They attack the enemies he attacks, condemning the news media as “dishonest” and “failing”. They have questioned the credibility of the FBI, whose failure to act on tips about the suspect in the Florida shooting has intensified criticism from conservatives seeking to discredit the bureau – this week, Dana Loesch, an NRA spokeswoman, encouraged mass demonstrations outside FBI offices.

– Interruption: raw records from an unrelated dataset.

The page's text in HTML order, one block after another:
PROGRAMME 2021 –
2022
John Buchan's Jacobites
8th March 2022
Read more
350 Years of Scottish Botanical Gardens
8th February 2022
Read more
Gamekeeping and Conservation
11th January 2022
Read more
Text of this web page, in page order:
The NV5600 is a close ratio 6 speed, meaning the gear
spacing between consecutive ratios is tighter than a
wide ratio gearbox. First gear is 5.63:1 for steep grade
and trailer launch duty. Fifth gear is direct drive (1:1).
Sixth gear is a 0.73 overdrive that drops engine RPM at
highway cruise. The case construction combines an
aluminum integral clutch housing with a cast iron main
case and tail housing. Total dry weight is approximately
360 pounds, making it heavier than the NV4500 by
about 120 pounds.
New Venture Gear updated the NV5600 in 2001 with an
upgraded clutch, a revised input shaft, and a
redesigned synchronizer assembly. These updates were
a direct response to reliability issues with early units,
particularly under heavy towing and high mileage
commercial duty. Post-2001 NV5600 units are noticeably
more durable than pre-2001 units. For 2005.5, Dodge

And they often side with Trump in divisive cultural disputes – some of which have potent racial undercurrents – like his feuding with Black Lives Matter activists and the professional football players who knelt during the national anthem.

Big resources

With broadcast television-quality production and three dozen original series, NRATV has the ability to reach millions of people through the channels that distribute it like Apple TV, Roku and Amazon Fire TV. And it has significant resources at its disposal as part of the NRA’s far-reaching “membership support” programme. In recent years, that operation alone spent $35.5 million (€29 million), according to its most recent publicly available tax filing.

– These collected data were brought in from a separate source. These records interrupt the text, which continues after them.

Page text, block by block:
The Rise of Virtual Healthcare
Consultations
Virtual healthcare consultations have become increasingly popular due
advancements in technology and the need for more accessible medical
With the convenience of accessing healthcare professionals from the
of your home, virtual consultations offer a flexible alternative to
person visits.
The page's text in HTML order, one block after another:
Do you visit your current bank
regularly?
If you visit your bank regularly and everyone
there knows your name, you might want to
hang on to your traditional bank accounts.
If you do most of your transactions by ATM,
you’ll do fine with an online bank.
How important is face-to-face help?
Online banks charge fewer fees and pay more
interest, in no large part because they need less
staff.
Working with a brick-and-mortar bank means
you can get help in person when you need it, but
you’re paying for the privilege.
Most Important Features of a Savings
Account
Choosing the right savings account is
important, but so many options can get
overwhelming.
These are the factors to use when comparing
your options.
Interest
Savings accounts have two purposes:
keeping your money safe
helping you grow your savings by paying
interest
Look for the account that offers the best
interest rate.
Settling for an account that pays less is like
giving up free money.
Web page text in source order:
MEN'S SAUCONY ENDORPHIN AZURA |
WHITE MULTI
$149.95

But it is just the newest piece of a larger news media operation inside the NRA that receives little attention compared with the group’s political and lobbying activity. The organisation produces at least seven print and online magazines that have a combined circulation of more than 11 million, according to the NRA.

Its biggest social media channels on Facebook and Twitter count about 8.7 million followers. On YouTube, five NRA-controlled channels have shared videos that have received nearly 102 million views.

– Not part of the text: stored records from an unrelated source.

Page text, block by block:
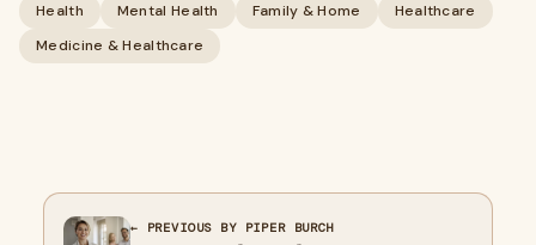
Health Mental Health Family & Home
Healthcare
Medicine & Healthcare
← PREVIOUS BY PIPER BURCH
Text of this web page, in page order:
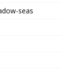
seas
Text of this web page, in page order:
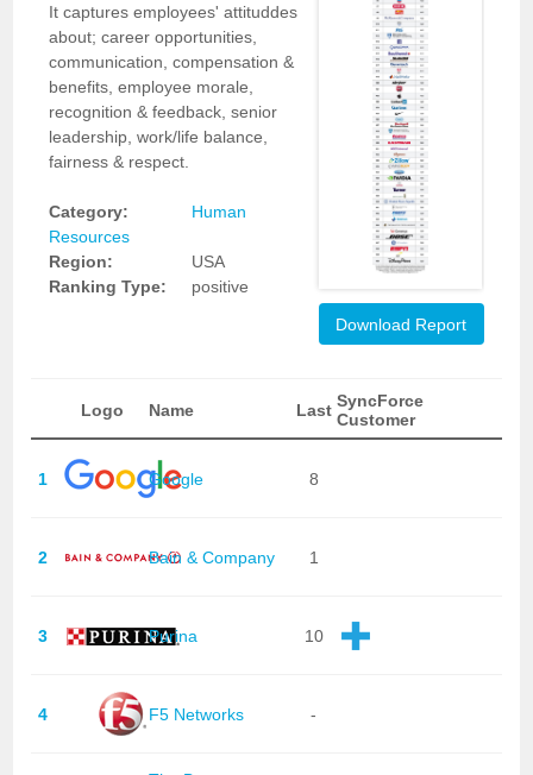
It captures employees' attituddes
about; career opportunities,
communication, compensation &
benefits, employee morale,
recognition & feedback, senior
leadership, work/life balance,
fairness & respect.
Category:
Human
Resources
Region:
USA
Ranking Type:
positive
Download Report
Logo Name Last SyncForce
Customer
1 Google 8
2 Bain & Company 1
3 Purina 10
4 F5 Networks -
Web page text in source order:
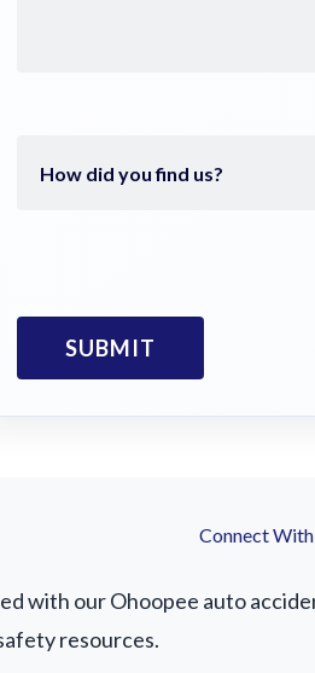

Andrew Arulanandam, a spokesman for the NRA, declined to discuss the media effort, the size of its online audience or its programming in the wake of the Parkland shooting. As a matter of policy, he said, the NRA does not discuss proprietary matters.

NRATV is a budding business for the organisation, which has brokered sponsorship arrangements with gun-makers like Kimber, Mossberg and Ruger to feature their firearms on its programmes. Its series cover a range of topics and interests intended to appeal to gun owners of all kinds, like Armed and Fabulous, which profiles rifle-slinging women; Frontlines, a news magazine hosted by Oliver North (best known for his role in the Iran–Contra affair in the 1980s); and Under Wild Skies, which follows hunters in pursuit of big-game trophies.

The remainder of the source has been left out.